Sementara itu Direktur Pascasarjana ITB Ahmad Dahlan Jakarta, Mukhaer Pakkanna, menekankan bahwa perluasan catur dharma Al-Islam Kemuhammadiyahan (AIK) harus semakin berperspektif perempuan. Ia memaparkan bahwa kolaborasi akademik dan sharing knowledge terkait zakat untuk korban kekerasan terhadap perempuan dan anak telah dilakukan di berbagai daerah, di antaranya Bogor, Yogyakarta, Salatiga, Makassar dan Ambon. Mengangkat isu kekerasan, ia menegaskan bahwa perempuan dan anak adalah kelompok yang paling rentan mengalami penganiayaan. 

“Istilah saya itu diperbudak. Dalam Islam, kita diajarkan melakukan liberasi, membebaskan budak agar mereka merdeka. Begitu pula bagaimana membebaskan perempuan dan anak yang teraniaya, agar mereka bisa keluar menuju kemerdekaannya. Salah satu upaya yang bisa dilakukan melalui gerakan zakat bagi korban kekerasan ini,” terangnya.

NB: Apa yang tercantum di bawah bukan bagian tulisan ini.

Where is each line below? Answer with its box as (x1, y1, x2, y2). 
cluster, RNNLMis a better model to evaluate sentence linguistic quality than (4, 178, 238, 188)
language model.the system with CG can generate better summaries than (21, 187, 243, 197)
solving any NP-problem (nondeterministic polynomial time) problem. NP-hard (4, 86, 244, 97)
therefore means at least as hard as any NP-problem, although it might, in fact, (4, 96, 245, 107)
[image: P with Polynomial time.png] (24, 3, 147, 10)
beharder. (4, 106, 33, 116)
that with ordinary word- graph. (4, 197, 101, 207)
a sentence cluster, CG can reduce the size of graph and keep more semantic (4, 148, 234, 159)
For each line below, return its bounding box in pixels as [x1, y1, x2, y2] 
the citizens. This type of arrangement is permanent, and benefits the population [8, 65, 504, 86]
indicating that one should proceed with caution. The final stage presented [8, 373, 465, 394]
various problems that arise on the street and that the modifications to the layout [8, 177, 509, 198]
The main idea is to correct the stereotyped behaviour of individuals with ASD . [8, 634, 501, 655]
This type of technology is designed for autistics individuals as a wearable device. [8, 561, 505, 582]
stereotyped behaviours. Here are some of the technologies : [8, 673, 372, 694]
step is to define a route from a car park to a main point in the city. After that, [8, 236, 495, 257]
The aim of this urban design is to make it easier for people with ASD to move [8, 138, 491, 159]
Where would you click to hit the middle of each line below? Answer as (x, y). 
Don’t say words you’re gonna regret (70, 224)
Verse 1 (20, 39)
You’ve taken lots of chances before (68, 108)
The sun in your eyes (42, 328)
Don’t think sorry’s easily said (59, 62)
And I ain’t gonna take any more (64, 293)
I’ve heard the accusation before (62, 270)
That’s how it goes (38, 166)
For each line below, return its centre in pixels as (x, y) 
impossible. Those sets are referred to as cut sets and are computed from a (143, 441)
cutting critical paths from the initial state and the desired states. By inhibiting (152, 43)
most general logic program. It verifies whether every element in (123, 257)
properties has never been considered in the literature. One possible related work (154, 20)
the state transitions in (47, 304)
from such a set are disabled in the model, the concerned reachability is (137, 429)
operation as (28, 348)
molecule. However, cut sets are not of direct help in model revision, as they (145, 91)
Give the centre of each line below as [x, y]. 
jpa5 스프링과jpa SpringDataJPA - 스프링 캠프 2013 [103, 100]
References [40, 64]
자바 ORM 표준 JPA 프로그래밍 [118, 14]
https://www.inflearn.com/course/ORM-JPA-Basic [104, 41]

Dalam forum ini, Pimpinan Wilayah Muhammadiyah NTB, H. Falahuddin, mengingatkan pentingnya tindakan nyata dalam melakukan pemberdayaan terhadap kelompok rentan. “Gerakan zakat ini tidak boleh berhenti hanya sampai wacana saja. Kita harus isi dengan pertanyaan: apakah kita siap mengimplementasikan zakat bagi korban ini dalam kehidupan sehari-hari?” ujarnya. 

Ia menegaskan bahwa perspektif gender mesti hadir di semua lini, termasuk hukum dan pemikiran Islam. “Bagus, menarik tema diskusinya. Mungkin nanti juga bisa dikembangkan,” tambahnya.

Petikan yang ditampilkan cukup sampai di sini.